Let $E$ be dense in $[0,1]^2$. Suppose $f$ is separately continuous and vanishes on $E$. Let $(x_0, y_0) \in \mathbb{R}^2$ be arbitrary and fix $\epsilon > 0$. By separate continuity along $y=y_0$, there exists a number $\delta_0$ such that if $|x-x_0|\le \delta_0$ then $|f(x,y_0) - f(x_0, y_0)| < \epsilon$. Now recursively construct sequences $x_n, y_n, \delta_n$ as follows. Given $(x_{n-1}, y_{n-1}, \delta_{n-1})$, choose $(x_n, y_n) \in E$ such that $|x_n - x_{n-1}| < \frac{1}{2} \delta_{n-1}$ and $|y_n - y_0| < \frac{1}{n}$; this is possible by the density of $E$. By separate continuity along $y=y_n$, choose $\delta_n$ such that for all $x$ with $|x-x_n| \le \delta_n$ we have $|f(x,y_n) - f(x_n, y_n)| < \epsilon$. Without loss of generality, we can also assume $\delta_n < \frac{1}{2} \delta_{n-1}$. In particular, for any $i \ge k$, $\delta_i \le 2^{-(i-k)} \delta_k$.

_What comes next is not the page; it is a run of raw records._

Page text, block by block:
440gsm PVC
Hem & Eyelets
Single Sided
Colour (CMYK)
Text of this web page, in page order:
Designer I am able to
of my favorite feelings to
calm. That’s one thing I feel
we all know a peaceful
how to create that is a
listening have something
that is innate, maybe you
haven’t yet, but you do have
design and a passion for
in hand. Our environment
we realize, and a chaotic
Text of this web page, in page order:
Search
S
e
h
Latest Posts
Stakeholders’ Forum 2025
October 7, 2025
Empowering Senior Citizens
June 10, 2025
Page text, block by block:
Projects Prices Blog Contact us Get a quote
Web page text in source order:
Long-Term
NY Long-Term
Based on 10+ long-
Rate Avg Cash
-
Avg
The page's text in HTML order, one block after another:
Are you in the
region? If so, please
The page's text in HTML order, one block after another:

Now note that for any $n > k$, we have $$|x_n-x_k| \le \sum_{i=k}^{n-1} |x_{i+1} - x_{i}| \le \sum_{i=k}^\infty \frac{1}{2}\delta_{i} \le \frac{1}{2} \delta_k \sum_{i=k}^\infty 2^{-(i-k)} = \delta_k.$$

In particular, $x_n$ is Cauchy, so it converges to some $\xi \in [0,1]$. For any $k$ we have $|x_n - x_k| \le \delta_k$ for all $n > k$, so letting $n \to \infty$ we also have $|\xi - x_k| \le \delta_k$. Therefore $|f(\xi, y_k) - f(x_k, y_k)| < \epsilon$. But $(x_k, y_k) \in E$ so $f(x_k, y_k) = 0$ and we have $|f(\xi, y_k)| < \epsilon$. As $k \to \infty$ we have $y_k \to y_0$ so by separate continuity along $x=\xi$ we have $f(\xi, y_k) \to f(\xi, y_0)$. Thus $|f(\xi, y_0)| \le \epsilon$. Since $|\xi - x_0| \le \delta_0$, we have $|f(\xi, y_0) - f(x_0, y_0)| < \epsilon$. So we have $|f(x_0, y_0)| < 2\epsilon$. Since $\epsilon$ was arbitrary we conclude $f(x_0, y_0) = 0$.

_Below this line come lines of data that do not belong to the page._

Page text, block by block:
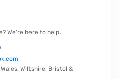
We're here to help.
Wiltshire, Bristol &
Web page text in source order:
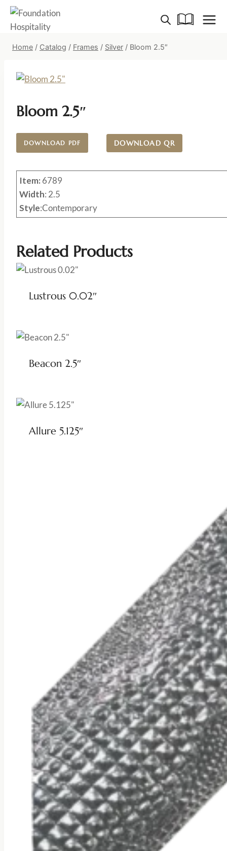
Skip
content
Home / Catalog / Frames / Silver / Bloom 2.5″
Bloom 2.5″
DOWNLOAD PDF DOWNLOAD QR
Item: 6789
Width: 2.5
Style:Contemporary
Related Products
Lustrous 0.02″
Beacon 2.5″
Allure 5.125″
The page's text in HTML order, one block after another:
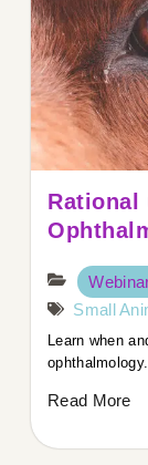
Small
Learn when
Read More
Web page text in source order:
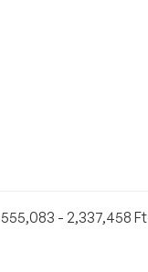
555,083 - 2,337,458 Ft
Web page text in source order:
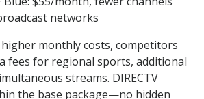
networks
monthly costs, competitors
fees for regional sports, additional
streams. DIRECTV
the base package—no hidden

It looks to me like the proof would go through without change if we replace $[0,1]^2$ with $X \times Y$ where $X,Y$ are metric spaces and at least one of them is complete. We can also replace the codomain $\mathbb{R}$ by any metric space $Z$.

I don't know what happens if neither $X$ nor $Y$ is complete. It would also be interesting to ask what happens for more general topological spaces.